Now, Yahapalana rulers have accepted unsubstantiated claims that celebrating triumph over LTTE terrorism undermined post-war national reconciliation. The undeniable truth is had the Army failed on the Vanni east front, TNA leader R. Sampanthan would be still taking orders from Prabhakaran. In Nov 2005, Sampanthan, at the behest of Prabhakaran, ordered northern Tamils not to exercise their franchise at the Nov 17 presidential poll that year. The move was meant to deprive UNP candidate Ranil Wickremesinghe the Tamil vote and to ensure Mahinda Rajapaksa’s victory. The LTTE-TNA set the stage for an all out war against the government, believing the new President lacked the strength to meet the LTTE challenge. The LTTE-TNA coalition would have probably succeeded in its project had the then Army Chief Lt. Gen. Sarath Fonseka and Defence Secretary Gotabhaya Rajapaksa perished in suicide attacks in April and Dec 2006. President Rajapaksa’s team comprised Gotabhaya Rajapaksa, Vice Admiral Wasantha Karannagoda, Lt. Gen. Sarath Fonseka and Air Marshal Roshan Gunatilleke. They relentlessly pursued military operations until the LTTE lost its desire to fight after losing nearly 600 cadres, including most of its senior ground commanders, in April 2009, in the Anandapuram battle. The LTTE never recovered from that humiliating defeat and collapsed seven weeks later.

Catastrophic decisions

Having called the Rajapaksa brothers and Fonseka war criminals, in January 2010, the US forced the TNA to campaign for the war-winning Army Commander at the January 2010 presidential poll. The TNA ensured Fonseka comfortably won all northern and eastern electoral districts. Thanks to Wikileaks, we know the US effort, though it today complains of Russia interfering in its last presidential poll.
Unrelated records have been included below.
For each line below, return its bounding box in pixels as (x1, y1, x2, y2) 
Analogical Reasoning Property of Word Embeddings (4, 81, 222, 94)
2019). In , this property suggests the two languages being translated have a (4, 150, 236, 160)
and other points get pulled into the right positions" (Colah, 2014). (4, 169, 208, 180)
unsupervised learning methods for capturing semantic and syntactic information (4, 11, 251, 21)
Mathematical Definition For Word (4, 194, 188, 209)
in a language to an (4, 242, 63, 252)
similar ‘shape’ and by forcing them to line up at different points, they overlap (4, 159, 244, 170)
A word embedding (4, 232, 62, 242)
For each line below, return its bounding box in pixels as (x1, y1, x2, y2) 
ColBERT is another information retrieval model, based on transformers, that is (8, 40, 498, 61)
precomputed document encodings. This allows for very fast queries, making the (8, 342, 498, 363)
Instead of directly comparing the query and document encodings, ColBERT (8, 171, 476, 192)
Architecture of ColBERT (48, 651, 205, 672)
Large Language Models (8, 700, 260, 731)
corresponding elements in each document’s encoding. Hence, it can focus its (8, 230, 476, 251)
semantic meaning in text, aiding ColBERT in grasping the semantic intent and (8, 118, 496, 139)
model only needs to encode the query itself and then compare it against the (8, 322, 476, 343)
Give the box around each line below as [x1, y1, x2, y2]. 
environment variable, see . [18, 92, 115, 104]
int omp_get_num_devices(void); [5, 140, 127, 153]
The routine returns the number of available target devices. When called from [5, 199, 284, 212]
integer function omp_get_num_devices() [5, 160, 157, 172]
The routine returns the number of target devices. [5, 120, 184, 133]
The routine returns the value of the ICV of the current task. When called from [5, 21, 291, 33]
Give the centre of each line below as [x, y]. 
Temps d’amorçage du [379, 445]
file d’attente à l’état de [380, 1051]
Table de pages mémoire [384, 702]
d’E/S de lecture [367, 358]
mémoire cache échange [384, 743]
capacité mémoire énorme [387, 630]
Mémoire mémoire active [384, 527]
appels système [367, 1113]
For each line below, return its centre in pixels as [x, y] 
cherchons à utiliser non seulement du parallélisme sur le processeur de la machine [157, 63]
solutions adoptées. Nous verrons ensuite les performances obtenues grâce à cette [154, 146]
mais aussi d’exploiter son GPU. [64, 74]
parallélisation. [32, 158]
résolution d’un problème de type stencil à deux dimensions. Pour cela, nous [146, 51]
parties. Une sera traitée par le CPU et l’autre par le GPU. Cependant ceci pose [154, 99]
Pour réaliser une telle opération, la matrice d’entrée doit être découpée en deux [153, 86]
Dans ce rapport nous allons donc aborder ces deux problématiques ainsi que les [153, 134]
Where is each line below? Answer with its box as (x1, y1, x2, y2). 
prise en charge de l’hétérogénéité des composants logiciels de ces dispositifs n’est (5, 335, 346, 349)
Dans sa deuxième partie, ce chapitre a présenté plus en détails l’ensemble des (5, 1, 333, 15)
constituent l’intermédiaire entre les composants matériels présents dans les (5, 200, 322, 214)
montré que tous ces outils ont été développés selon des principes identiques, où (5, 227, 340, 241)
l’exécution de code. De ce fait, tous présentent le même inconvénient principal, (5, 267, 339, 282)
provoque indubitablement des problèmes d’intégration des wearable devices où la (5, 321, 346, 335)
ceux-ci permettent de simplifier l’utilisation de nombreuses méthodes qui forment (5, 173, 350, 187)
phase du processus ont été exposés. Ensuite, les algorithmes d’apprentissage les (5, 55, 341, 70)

Although, no one could have challenged Fonseka’s decision to challenge Rajapaksa, the move obviously plunged the country into crisis. The UNP fielded Fonseka after having ridiculed his war effort and constantly propagating the myth that the LTTE couldn’t be militarily defeated.

In the wake of Fonseka’s defeat, the previous government pounced on the Sinha Regiment veteran.

The government arrested Fonseka, in early Feb 2010. Some senior army officers, believed to be close to him, were prematurely retired, while a few fled the country. An abortive attempt was also made to try Fonseka twice for the same offense. On that basis the Colombo High Court acquitted the failed presidential candidate of all charges in the Hicorp case. The case relates to army procurement during his tenure as Army Chief.

Fonseka was also convicted in two other cases and served jail terms. The war veteran was stripped of his rank and benefits.

In September 2010, an Army Tribunal pronounced him guilty of the Hicorp charges. Fonseka received a jail term of 30 months for the procurement consequent to the Army Tribunal verdict. In November 2011, he was again convicted for three years, in the "white flag case".

Fonseka was pardoned by President Rajapaksa and released in May 2012. He was behind bars when the country celebrated the war victory during the Rajapaksa administration.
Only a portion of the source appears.